Exactly as they appear below, repeat the lines from the one with "Apply for a Book [18, 134, 74, 144]" through the one with "The Secret Code [37, 100]". Drop every picture.

* **Data items**
________________________

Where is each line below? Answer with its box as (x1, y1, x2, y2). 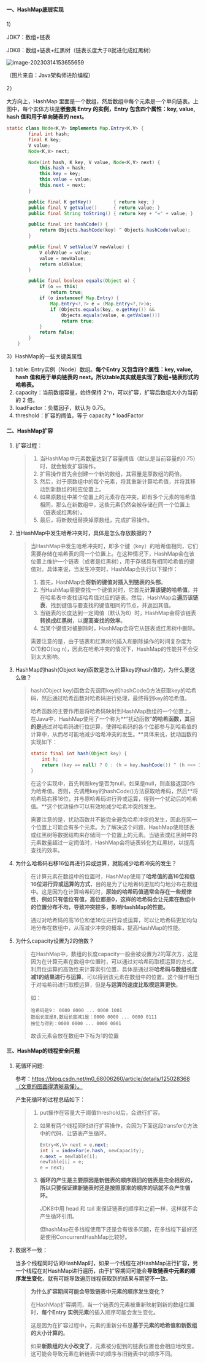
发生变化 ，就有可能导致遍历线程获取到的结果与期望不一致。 (20, 1275, 172, 1282)
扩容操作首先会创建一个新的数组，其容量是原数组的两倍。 (39, 470, 185, 477)
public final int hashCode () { (28, 221, 109, 227)
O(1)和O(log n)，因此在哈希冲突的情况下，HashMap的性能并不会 (30, 645, 193, 653)
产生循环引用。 (39, 1212, 78, 1220)
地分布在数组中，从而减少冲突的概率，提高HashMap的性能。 (30, 924, 184, 931)
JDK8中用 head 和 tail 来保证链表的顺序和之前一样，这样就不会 (39, 1205, 198, 1212)
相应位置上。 (72, 485, 105, 493)
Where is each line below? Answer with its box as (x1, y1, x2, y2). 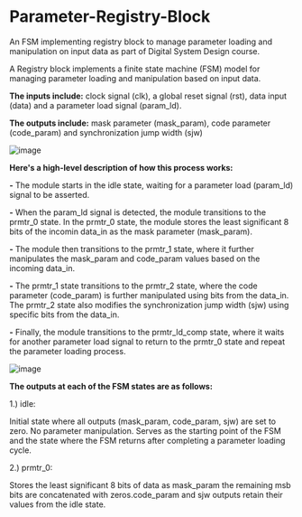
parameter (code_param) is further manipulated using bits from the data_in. (9, 289, 289, 300)
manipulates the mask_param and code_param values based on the (9, 253, 261, 264)
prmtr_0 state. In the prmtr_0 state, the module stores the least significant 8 (9, 216, 289, 227)
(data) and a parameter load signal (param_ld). (9, 99, 182, 110)
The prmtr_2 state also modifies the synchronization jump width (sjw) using (9, 299, 289, 310)
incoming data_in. (9, 262, 75, 273)
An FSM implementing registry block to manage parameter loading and (9, 36, 273, 47)
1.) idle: (9, 398, 36, 409)
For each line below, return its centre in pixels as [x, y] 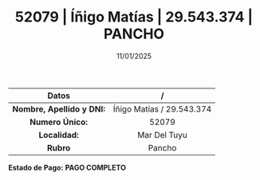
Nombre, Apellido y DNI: [59, 109]
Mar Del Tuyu [162, 135]
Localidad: [59, 135]
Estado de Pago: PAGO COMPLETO [67, 167]
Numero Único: [59, 122]
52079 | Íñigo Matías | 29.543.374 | [134, 17]
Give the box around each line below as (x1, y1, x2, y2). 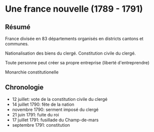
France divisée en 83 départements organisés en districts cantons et (5, 36, 144, 41)
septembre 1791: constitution (12, 122, 70, 128)
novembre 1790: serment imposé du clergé (12, 106, 99, 113)
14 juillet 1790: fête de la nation (12, 101, 75, 107)
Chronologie (5, 83, 44, 92)
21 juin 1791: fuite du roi (12, 112, 60, 117)
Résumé (5, 23, 31, 31)
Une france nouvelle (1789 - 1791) (5, 3, 143, 15)
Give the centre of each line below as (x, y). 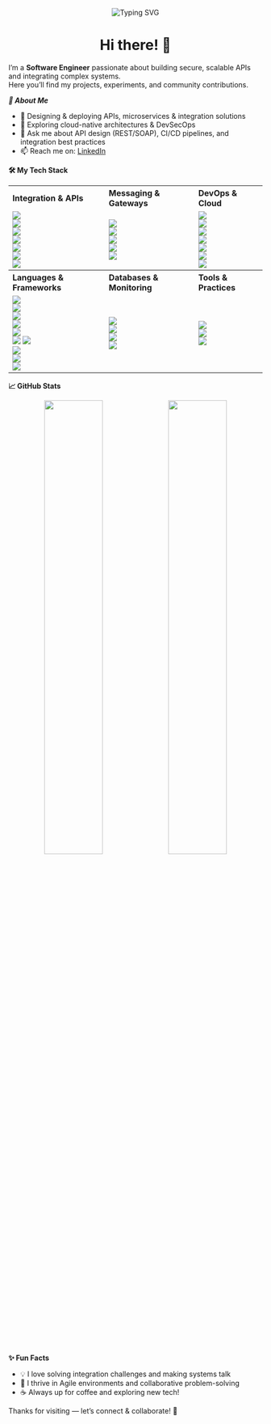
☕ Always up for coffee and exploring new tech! (100, 1392)
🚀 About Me (28, 100)
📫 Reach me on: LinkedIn (63, 150)
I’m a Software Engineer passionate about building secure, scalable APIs (130, 67)
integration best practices (63, 142)
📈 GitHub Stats (35, 386)
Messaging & (134, 192)
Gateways (128, 203)
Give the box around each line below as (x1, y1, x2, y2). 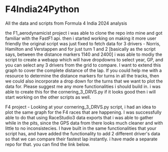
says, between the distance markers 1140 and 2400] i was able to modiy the (5, 51, 162, 57)
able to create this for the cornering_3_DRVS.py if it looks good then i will (5, 89, 156, 95)
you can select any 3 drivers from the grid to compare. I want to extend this (5, 62, 161, 68)
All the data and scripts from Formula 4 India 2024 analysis (5, 20, 127, 26)
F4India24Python (5, 4, 80, 15)
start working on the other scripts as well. (5, 94, 91, 100)
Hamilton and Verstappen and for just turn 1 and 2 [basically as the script (5, 46, 156, 52)
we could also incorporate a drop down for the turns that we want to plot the (5, 78, 163, 84)
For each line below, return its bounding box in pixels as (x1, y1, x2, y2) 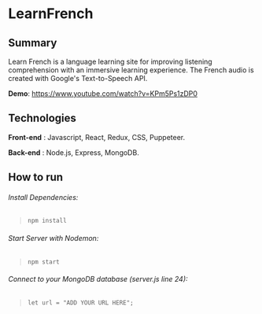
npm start (27, 257, 61, 266)
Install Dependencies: (8, 192, 79, 201)
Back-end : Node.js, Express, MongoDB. (8, 147, 139, 157)
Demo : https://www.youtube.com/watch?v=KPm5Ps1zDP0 (8, 89, 198, 98)
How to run (8, 171, 64, 184)
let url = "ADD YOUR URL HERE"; (27, 298, 134, 307)
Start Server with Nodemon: (8, 234, 99, 242)
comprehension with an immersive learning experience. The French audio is (8, 65, 254, 75)
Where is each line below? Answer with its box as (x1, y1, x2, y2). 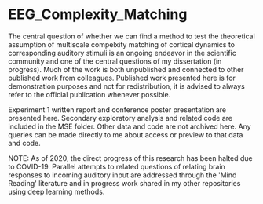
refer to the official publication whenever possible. (8, 89, 171, 99)
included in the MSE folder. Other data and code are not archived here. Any (8, 122, 251, 131)
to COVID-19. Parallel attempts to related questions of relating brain (8, 162, 225, 171)
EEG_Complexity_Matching (8, 5, 188, 24)
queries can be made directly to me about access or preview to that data (8, 129, 243, 139)
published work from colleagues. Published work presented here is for (8, 73, 236, 82)
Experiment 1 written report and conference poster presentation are (8, 104, 226, 115)
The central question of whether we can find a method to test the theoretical (8, 31, 255, 41)
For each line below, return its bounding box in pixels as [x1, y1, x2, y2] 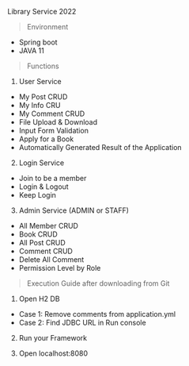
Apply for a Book [18, 134, 74, 144]
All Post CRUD [18, 238, 66, 247]
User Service [18, 77, 62, 86]
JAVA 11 [18, 46, 44, 55]
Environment [26, 22, 69, 31]
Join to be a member [18, 174, 87, 183]
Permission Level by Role [18, 264, 101, 272]
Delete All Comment [18, 255, 85, 264]
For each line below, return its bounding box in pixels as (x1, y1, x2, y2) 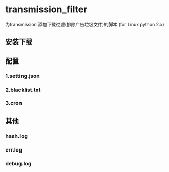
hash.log (5, 132, 28, 139)
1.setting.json (5, 72, 40, 79)
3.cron (5, 100, 22, 107)
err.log (5, 146, 23, 153)
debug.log (5, 160, 32, 167)
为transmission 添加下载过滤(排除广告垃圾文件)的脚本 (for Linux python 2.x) (5, 21, 165, 27)
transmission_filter (5, 4, 88, 15)
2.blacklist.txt (5, 86, 41, 93)
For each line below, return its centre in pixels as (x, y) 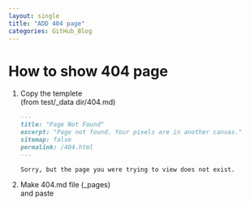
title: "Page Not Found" (62, 125)
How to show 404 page (88, 71)
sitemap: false (46, 139)
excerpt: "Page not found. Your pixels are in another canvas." (131, 132)
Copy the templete (51, 93)
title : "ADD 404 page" (47, 24)
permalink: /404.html (56, 147)
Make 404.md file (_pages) (65, 185)
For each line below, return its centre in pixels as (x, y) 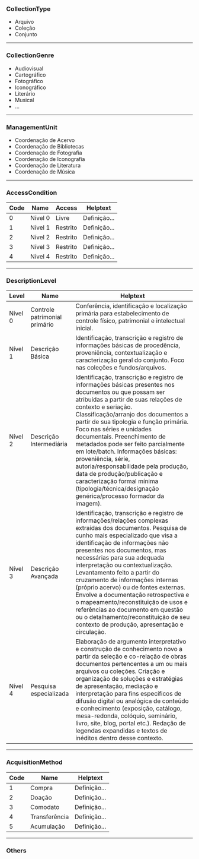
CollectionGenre (30, 55)
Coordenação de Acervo (45, 140)
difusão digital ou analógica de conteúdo (132, 701)
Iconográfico (30, 87)
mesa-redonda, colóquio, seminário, (126, 716)
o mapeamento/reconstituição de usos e (132, 602)
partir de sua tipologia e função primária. (132, 422)
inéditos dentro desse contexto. (120, 738)
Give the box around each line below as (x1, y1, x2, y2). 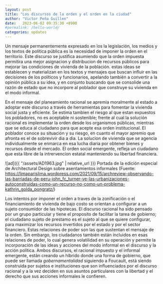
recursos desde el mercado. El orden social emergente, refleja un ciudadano (5, 146, 159, 151)
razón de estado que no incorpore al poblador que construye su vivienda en (5, 85, 158, 90)
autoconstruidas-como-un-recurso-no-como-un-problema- (5, 181, 126, 187)
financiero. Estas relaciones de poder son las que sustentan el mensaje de (5, 227, 154, 232)
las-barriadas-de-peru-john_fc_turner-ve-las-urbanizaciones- (5, 176, 130, 182)
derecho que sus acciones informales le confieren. (5, 273, 107, 279)
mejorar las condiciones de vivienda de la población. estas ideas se (5, 64, 141, 70)
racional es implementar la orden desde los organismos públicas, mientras (5, 120, 154, 126)
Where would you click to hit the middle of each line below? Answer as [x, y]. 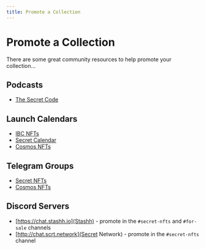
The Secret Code [37, 100]
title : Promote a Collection [43, 12]
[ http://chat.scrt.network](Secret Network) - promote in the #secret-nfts [107, 234]
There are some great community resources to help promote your [89, 59]
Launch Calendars [42, 119]
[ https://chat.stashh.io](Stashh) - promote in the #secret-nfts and [99, 221]
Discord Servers [38, 206]
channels [39, 228]
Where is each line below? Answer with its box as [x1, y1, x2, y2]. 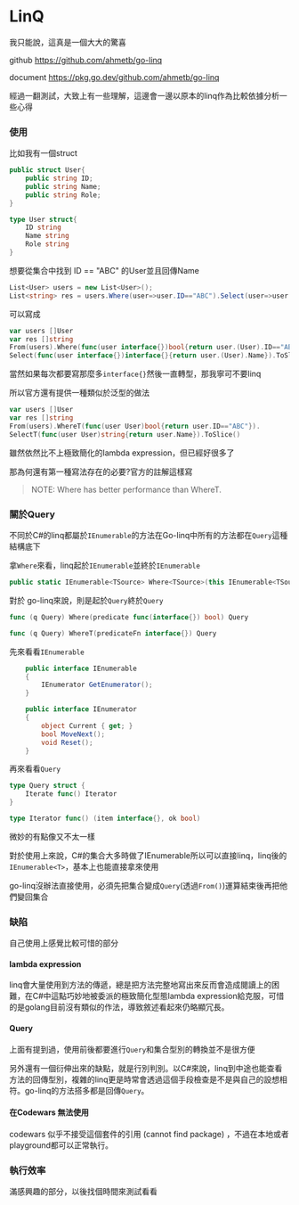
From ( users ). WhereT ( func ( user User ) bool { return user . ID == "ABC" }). [9, 422, 261, 430]
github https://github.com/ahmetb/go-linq [9, 54, 163, 65]
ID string [25, 223, 62, 233]
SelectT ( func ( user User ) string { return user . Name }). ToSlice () [9, 430, 241, 439]
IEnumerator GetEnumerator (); [41, 680, 153, 690]
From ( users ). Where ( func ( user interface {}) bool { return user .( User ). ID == [9, 343, 280, 352]
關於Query [9, 508, 56, 521]
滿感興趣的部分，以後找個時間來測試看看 [9, 1186, 158, 1197]
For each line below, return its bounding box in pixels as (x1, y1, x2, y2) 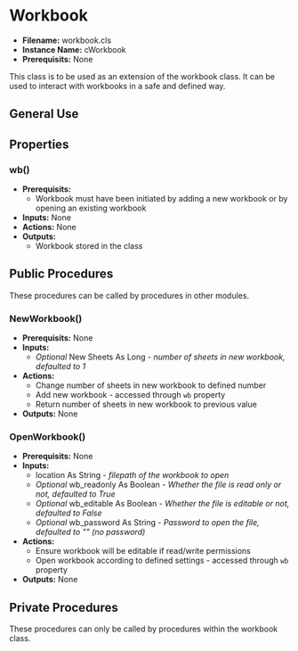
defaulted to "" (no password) (35, 527, 146, 538)
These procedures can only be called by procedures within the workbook (9, 623, 278, 634)
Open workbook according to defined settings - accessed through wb (35, 555, 289, 566)
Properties (9, 136, 69, 152)
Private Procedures (9, 599, 118, 615)
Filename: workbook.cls (21, 35, 112, 45)
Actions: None (21, 222, 77, 233)
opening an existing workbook (35, 202, 147, 214)
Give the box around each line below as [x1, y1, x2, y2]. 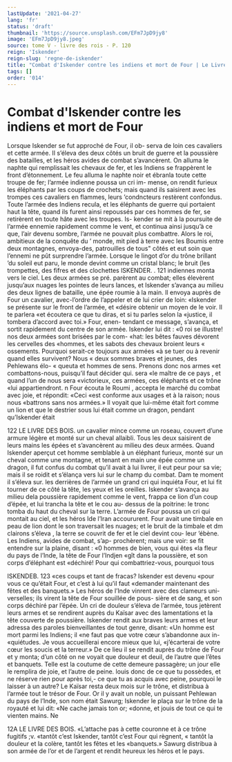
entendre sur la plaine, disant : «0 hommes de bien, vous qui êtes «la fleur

________________________

* **Written response**
Apply for a Book [18, 134, 74, 144]
All Post CRUD [18, 238, 66, 247]
User Service [18, 77, 62, 86]
JAVA 11 [18, 46, 44, 55]
Environment [26, 22, 69, 31]
Join to be a member [18, 174, 87, 183]
Permission Level by Role [18, 264, 101, 272]
Delete All Comment [18, 255, 85, 264]
For each line below, return its bounding box in pixels as (x1, y1, x2, y2) 
hash.log (5, 132, 28, 139)
1.setting.json (5, 72, 40, 79)
3.cron (5, 100, 22, 107)
err.log (5, 146, 23, 153)
debug.log (5, 160, 32, 167)
为transmission 添加下载过滤(排除广告垃圾文件)的脚本 (for Linux python 2.x) (5, 21, 165, 27)
transmission_filter (5, 4, 88, 15)
2.blacklist.txt (5, 86, 41, 93)
For each line below, return its centre in pixels as (x, y) 
title: "Page Not Found" (62, 125)
How to show 404 page (88, 71)
sitemap: false (46, 139)
excerpt: "Page not found. Your pixels are in another canvas." (131, 132)
Copy the templete (51, 93)
title : "ADD 404 page" (47, 24)
permalink: /404.html (56, 147)
Make 404.md file (_pages) (65, 185)
For each line below, return its centre in pixels as (x, y) 
CollectionGenre (30, 55)
Coordenação de Acervo (45, 140)
difusão digital ou analógica de conteúdo (132, 701)
Iconográfico (30, 87)
mesa-redonda, colóquio, seminário, (126, 716)
o mapeamento/reconstituição de usos e (132, 602)
partir de sua tipologia e função primária. (132, 422)
inéditos dentro desse contexto. (120, 738)
Give the box around each line below as (x1, y1, x2, y2). 
recursos desde el mercado. El orden social emergente, refleja un ciudadano (5, 146, 159, 151)
razón de estado que no incorpore al poblador que construye su vivienda en (5, 85, 158, 90)
autoconstruidas-como-un-recurso-no-como-un-problema- (5, 181, 126, 187)
financiero. Estas relaciones de poder son las que sustentan el mensaje de (5, 227, 154, 232)
las-barriadas-de-peru-john_fc_turner-ve-las-urbanizaciones- (5, 176, 130, 182)
derecho que sus acciones informales le confieren. (5, 273, 107, 279)
mejorar las condiciones de vivienda de la población. estas ideas se (5, 64, 141, 70)
racional es implementar la orden desde los organismos públicas, mientras (5, 120, 154, 126)
Where would you click to hit the middle of each line below? Answer as [x, y]. 
The Secret Code [37, 100]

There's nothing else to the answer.